Aurora: Providing Trusted System Services for Enclaves On an Untrusted System
Intel SGX provisions shielded executions for security-sensitive computation, but lacks support for trusted system services (TSS), such as clock, network and filesystem. This makes \textit{enclaves} vulnerable to Iago attacks~\cite{DBLP:conf/asplos/CheckowayS13} in the face of a powerful malicious system. To mitigate this problem, we present Aurora, a novel architecture that provides TSSes via a secure channel between enclaves and devices on top of an untrusted system, and implement two types of TSSes, i.e. clock and end-to-end network. We evaluate our solution by porting SQLite and OpenSSL into Aurora, experimental results show that SQLite benefits from a \textit{microsecond} accuracy trusted clock and OpenSSL gains end-to-end secure network with about 1ms overhead.
💡 Research Summary
The paper addresses a fundamental limitation of Intel SGX‑based trusted execution environments: while SGX protects an enclave’s memory, it provides no direct, trustworthy access to essential system services such as a reliable clock, networking, or file I/O. Consequently, enclaves must exit to untrusted operating‑system code for these services, exposing them to Iago‑style attacks where a malicious OS can snoop, replay, or forge system‑call results. To close this gap, the authors propose Aurora, a novel architecture that combines SGX with the x86 System Management Mode (SMM) to deliver trusted system services (TSS) to enclaves even when the underlying OS is fully compromised.
Aurora’s design hinges on three components: (1) an SMM Supervisor (SSV) residing in System Management RAM (SMRAM), loaded by a trusted BIOS at boot time; (2) a lightweight TSS library inside the enclave that exposes POSIX‑style APIs (e.g., gettimeofday, BSD sockets); and (3) a secure channel that links the enclave and SSV using shared memory FIFO buffers protected by symmetric‑key encryption. When an enclave needs a service, it encrypts a request in EPC memory, copies it to the shared buffer, and triggers an SMI. The CPU switches to SMM, the SSV reads the encrypted request, decrypts it, invokes the appropriate driver (clock or NIC), constructs a response, encrypts it, and returns to normal mode. The enclave then decrypts the response and proceeds.
Security is enforced at several layers. First, remote attestation guarantees that only a legitimately signed enclave can establish a session; the SSV’s identity is protected by the BIOS signature and the immutability of SMRAM. Second, all inter‑party messages are encrypted with an AES‑GCM (or equivalent) scheme, and the cryptographic operations are implemented in constant‑time to thwart timing side‑channels. Third, the SSV intercepts device interrupts by reprogramming the I/O APIC’s redirection table, ensuring that the untrusted OS never sees raw NIC or timer interrupts, thus preventing interrupt‑spoofing attacks.

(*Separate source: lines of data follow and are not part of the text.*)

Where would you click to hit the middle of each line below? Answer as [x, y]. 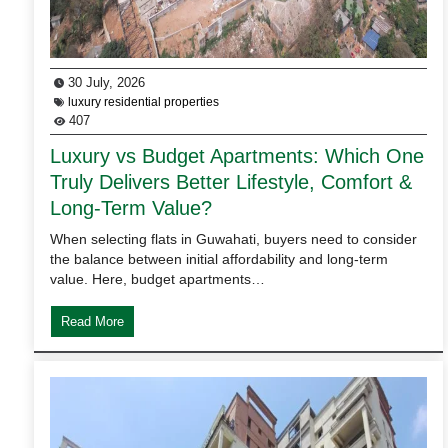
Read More [92, 321]
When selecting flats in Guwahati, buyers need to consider [233, 238]
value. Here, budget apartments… [157, 278]
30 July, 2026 [104, 82]
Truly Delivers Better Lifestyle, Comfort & [231, 181]
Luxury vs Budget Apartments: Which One [237, 155]
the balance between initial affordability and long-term [219, 258]
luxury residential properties [143, 101]
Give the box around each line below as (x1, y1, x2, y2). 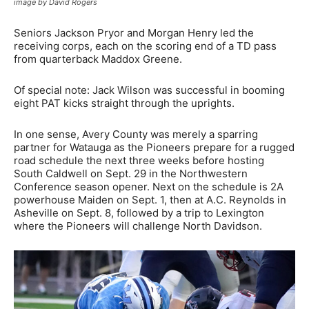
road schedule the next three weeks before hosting (14, 154, 264, 168)
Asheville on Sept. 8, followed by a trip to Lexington (14, 206, 264, 220)
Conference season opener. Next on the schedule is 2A (14, 180, 283, 194)
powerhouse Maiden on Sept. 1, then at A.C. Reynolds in (14, 193, 286, 207)
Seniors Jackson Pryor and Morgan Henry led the (14, 26, 254, 40)
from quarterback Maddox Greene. (14, 52, 182, 66)
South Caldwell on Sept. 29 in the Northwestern (14, 167, 248, 181)
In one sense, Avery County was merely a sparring (14, 128, 258, 141)
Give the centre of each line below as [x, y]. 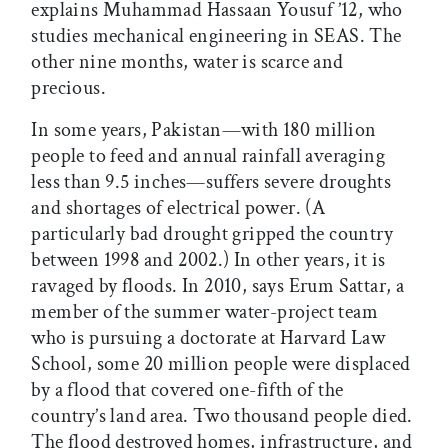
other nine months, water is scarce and [187, 61]
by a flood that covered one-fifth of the [187, 389]
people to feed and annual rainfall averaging [208, 155]
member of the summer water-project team [204, 311]
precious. [68, 87]
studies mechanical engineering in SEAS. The [216, 35]
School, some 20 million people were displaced [221, 363]
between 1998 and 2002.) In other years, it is [208, 259]
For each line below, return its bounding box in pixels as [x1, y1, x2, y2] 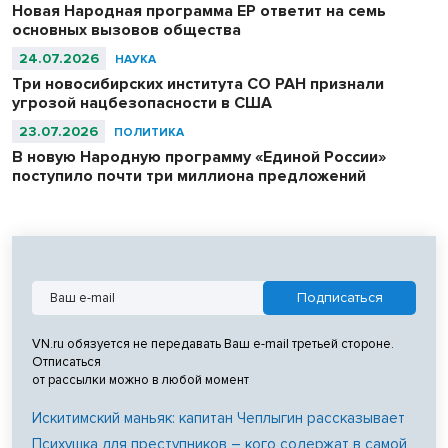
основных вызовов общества [12, 19, 241, 40]
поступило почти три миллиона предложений [12, 165, 366, 186]
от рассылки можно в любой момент [32, 371, 249, 388]
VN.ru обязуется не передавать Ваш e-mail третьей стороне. [32, 335, 394, 352]
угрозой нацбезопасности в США [12, 92, 272, 113]
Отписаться [32, 353, 101, 370]
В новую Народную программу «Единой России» [12, 146, 386, 167]
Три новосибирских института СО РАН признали [12, 73, 384, 94]
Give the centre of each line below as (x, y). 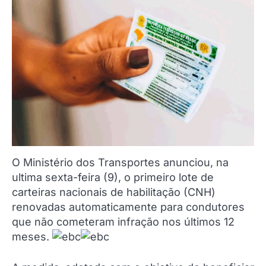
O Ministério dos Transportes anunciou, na (120, 162)
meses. (32, 236)
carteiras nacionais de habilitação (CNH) (114, 192)
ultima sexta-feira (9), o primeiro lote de (113, 177)
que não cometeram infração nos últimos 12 (123, 221)
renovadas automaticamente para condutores (128, 207)
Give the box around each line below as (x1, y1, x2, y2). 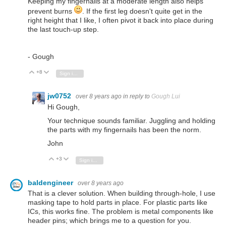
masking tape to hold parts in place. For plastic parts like (28, 198, 207, 206)
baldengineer (28, 178, 75, 187)
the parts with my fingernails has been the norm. (47, 125, 201, 134)
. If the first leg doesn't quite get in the (82, 7, 202, 16)
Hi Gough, (47, 102, 80, 111)
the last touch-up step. (28, 25, 99, 34)
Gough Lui (151, 93, 180, 100)
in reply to (123, 93, 151, 100)
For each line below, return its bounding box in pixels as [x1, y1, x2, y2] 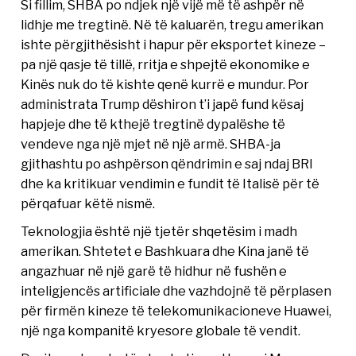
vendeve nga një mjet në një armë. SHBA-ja [21, 136, 281, 153]
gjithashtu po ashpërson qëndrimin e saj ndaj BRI [21, 156, 314, 172]
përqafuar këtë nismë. [21, 195, 156, 212]
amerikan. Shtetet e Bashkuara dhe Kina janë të [21, 243, 310, 260]
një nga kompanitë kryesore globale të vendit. [21, 323, 301, 339]
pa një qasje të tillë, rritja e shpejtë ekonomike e [21, 56, 311, 73]
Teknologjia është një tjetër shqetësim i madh [21, 223, 298, 240]
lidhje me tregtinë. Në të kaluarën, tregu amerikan [21, 17, 324, 33]
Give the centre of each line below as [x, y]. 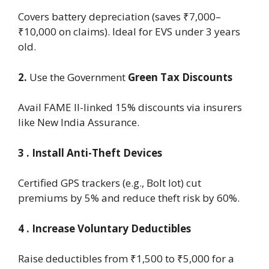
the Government [88, 77]
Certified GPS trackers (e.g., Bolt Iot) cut [110, 183]
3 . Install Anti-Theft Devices [90, 153]
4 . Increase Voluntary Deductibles [104, 228]
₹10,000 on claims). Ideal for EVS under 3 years [129, 32]
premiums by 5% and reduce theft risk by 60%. [129, 198]
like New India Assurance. [79, 122]
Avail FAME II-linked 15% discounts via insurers [130, 107]
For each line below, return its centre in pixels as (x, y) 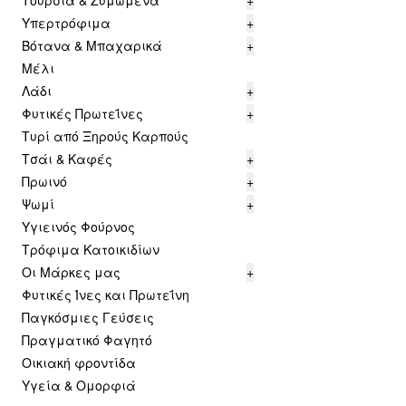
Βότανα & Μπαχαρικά (92, 45)
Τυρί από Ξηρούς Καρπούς (105, 136)
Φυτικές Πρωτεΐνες (82, 113)
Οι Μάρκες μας (71, 272)
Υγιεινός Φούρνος (78, 227)
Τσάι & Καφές (67, 159)
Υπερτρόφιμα (66, 23)
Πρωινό (44, 181)
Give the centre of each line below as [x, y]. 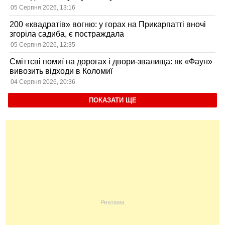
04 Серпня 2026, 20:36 [43, 82]
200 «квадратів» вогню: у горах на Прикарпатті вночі [108, 25]
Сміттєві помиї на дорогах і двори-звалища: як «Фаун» [111, 62]
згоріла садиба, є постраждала [67, 34]
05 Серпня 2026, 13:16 [43, 8]
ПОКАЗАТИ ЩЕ [113, 100]
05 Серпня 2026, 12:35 [43, 45]
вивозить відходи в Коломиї [61, 71]
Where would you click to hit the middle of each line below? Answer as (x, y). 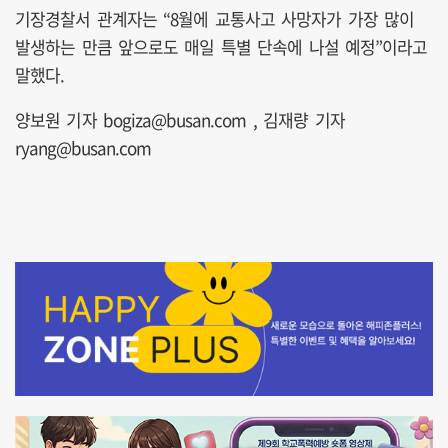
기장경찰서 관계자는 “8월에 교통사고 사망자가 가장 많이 (215, 19)
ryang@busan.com (83, 148)
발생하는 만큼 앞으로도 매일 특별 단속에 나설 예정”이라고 (221, 47)
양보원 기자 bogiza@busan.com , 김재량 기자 (180, 120)
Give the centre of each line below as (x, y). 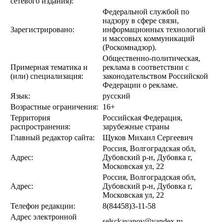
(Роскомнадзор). (130, 48)
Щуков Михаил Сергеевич (148, 138)
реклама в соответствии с (146, 67)
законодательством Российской (155, 76)
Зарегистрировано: (42, 30)
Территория (30, 118)
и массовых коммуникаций (149, 39)
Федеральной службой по (146, 12)
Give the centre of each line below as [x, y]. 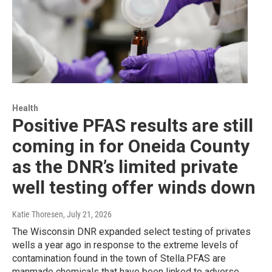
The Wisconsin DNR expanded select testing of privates [131, 232]
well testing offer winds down [134, 188]
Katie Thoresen [38, 215]
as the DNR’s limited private [125, 167]
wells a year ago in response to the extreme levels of [125, 245]
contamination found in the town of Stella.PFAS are [119, 259]
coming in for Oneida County [131, 146]
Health [25, 108]
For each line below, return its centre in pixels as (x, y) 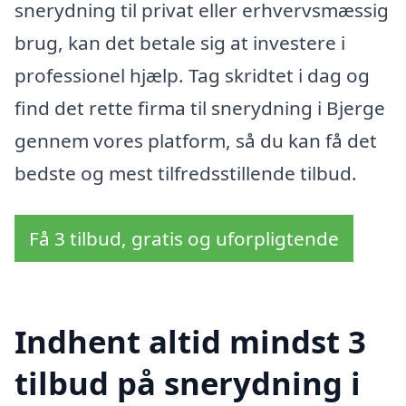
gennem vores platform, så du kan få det (196, 141)
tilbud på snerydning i (188, 382)
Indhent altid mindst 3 (190, 341)
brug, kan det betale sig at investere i (180, 43)
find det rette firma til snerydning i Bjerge (200, 108)
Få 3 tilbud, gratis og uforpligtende (184, 239)
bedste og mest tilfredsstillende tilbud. (186, 174)
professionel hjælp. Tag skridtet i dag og (192, 76)
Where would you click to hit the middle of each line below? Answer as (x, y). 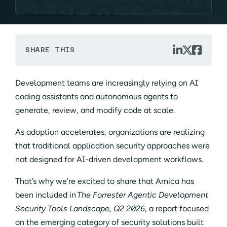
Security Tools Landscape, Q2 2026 (80, 208)
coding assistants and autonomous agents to (97, 96)
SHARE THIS (50, 50)
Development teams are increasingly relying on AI (107, 83)
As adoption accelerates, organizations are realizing (110, 132)
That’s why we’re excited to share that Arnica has (105, 181)
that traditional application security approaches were (112, 145)
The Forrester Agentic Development (143, 195)
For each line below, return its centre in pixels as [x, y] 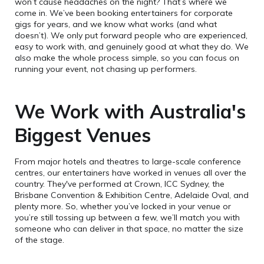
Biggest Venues [83, 135]
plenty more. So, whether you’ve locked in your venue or [123, 206]
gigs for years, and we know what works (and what [116, 24]
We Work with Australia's [130, 111]
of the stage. [39, 240]
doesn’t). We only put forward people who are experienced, [131, 35]
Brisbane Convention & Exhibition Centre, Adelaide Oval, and [132, 195]
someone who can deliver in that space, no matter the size [129, 229]
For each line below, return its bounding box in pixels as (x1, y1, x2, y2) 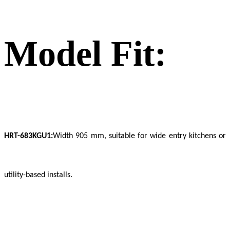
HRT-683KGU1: (4, 132, 53, 141)
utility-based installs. (4, 171, 72, 180)
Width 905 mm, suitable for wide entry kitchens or (53, 132, 226, 141)
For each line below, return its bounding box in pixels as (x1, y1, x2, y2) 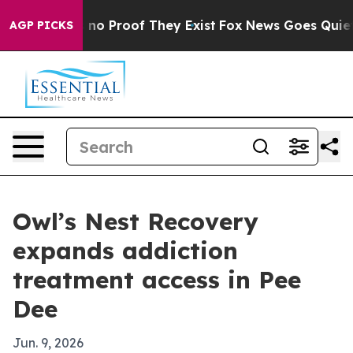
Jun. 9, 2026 (13, 335, 84, 351)
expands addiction (13, 236, 238, 266)
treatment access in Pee (13, 265, 301, 295)
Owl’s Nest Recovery (13, 206, 258, 236)
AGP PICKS (9, 18, 73, 32)
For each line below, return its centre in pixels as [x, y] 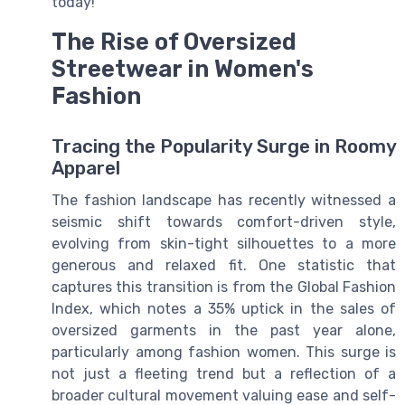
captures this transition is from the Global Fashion [224, 287]
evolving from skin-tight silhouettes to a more [224, 244]
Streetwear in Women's [183, 69]
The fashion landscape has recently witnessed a [224, 201]
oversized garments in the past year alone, [224, 331]
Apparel [86, 169]
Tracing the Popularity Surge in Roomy [224, 147]
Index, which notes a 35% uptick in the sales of [224, 309]
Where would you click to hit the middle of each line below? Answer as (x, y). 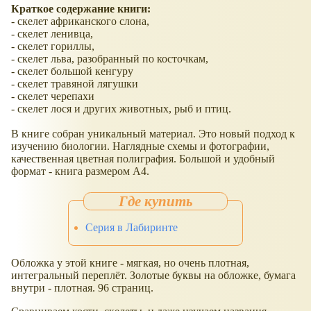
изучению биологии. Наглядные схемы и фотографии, (140, 146)
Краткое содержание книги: (81, 9)
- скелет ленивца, (52, 34)
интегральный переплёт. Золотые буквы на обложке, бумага (153, 275)
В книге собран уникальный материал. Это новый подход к (153, 134)
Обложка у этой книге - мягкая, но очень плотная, (130, 262)
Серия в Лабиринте (132, 227)
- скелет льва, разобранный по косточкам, (110, 59)
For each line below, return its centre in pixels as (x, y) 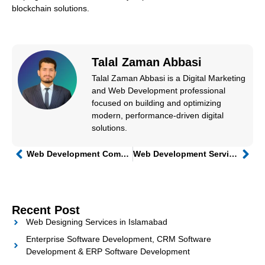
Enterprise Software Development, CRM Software (119, 239)
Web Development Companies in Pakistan (125, 154)
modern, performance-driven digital (158, 115)
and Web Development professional (159, 91)
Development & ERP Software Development (108, 252)
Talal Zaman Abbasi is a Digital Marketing (169, 78)
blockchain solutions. (51, 9)
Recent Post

The paper implements two concrete TSSes. The clock service supports five commodity hardware timers, reads their registers directly, and applies overflow and latency compensation to deliver microsecond‑level absolute timestamps—far finer than SGX’s built‑in coarse‑grained time source. The network service ports a commodity NIC driver into SMM, handles packet transmission/reception inside SMRAM, and exposes a standard socket API to the enclave. By keeping the entire network stack within the trusted SMM boundary, Aurora eliminates the need for the enclave to rely on the OS’s TCP/IP stack, thereby protecting against traffic analysis, injection, and man‑in‑the‑kernel attacks.
Performance optimizations include event‑driven notifications, “exit‑less” interrupt handling (the SSV processes interrupts without repeatedly exiting SMM), and batching of SMI calls to reduce the overhead of mode switches. In evaluation, the authors port SQLite and OpenSSL to use Aurora’s services. SQLite benefits from the high‑precision trusted clock, achieving microsecond‑accurate timestamps for transaction ordering. OpenSSL’s TLS handshake, when run over Aurora’s network TSS, incurs roughly 1 ms additional latency compared with a native unprotected stack, representing a modest overhead given the security guarantees.
Limitations are acknowledged. Aurora assumes a trustworthy BIOS and that SMRAM cannot be tampered with after boot; a compromised BIOS would break the trust model. The design does not protect against denial‑of‑service attacks that disable SMI generation, nor does it currently provide file‑system or storage services. Extending Aurora to additional peripherals will require porting more drivers into SMM, which may be non‑trivial for complex devices.
In summary, Aurora demonstrates that by leveraging the highest‑privilege execution mode (SMM) together with SGX, it is possible to furnish enclaves with reliable, tamper‑proof system services without involving a malicious OS. This approach broadens the practical applicability of SGX in cloud and multi‑tenant environments, mitigating a class of attacks that have previously limited the security guarantees of enclave‑based applications.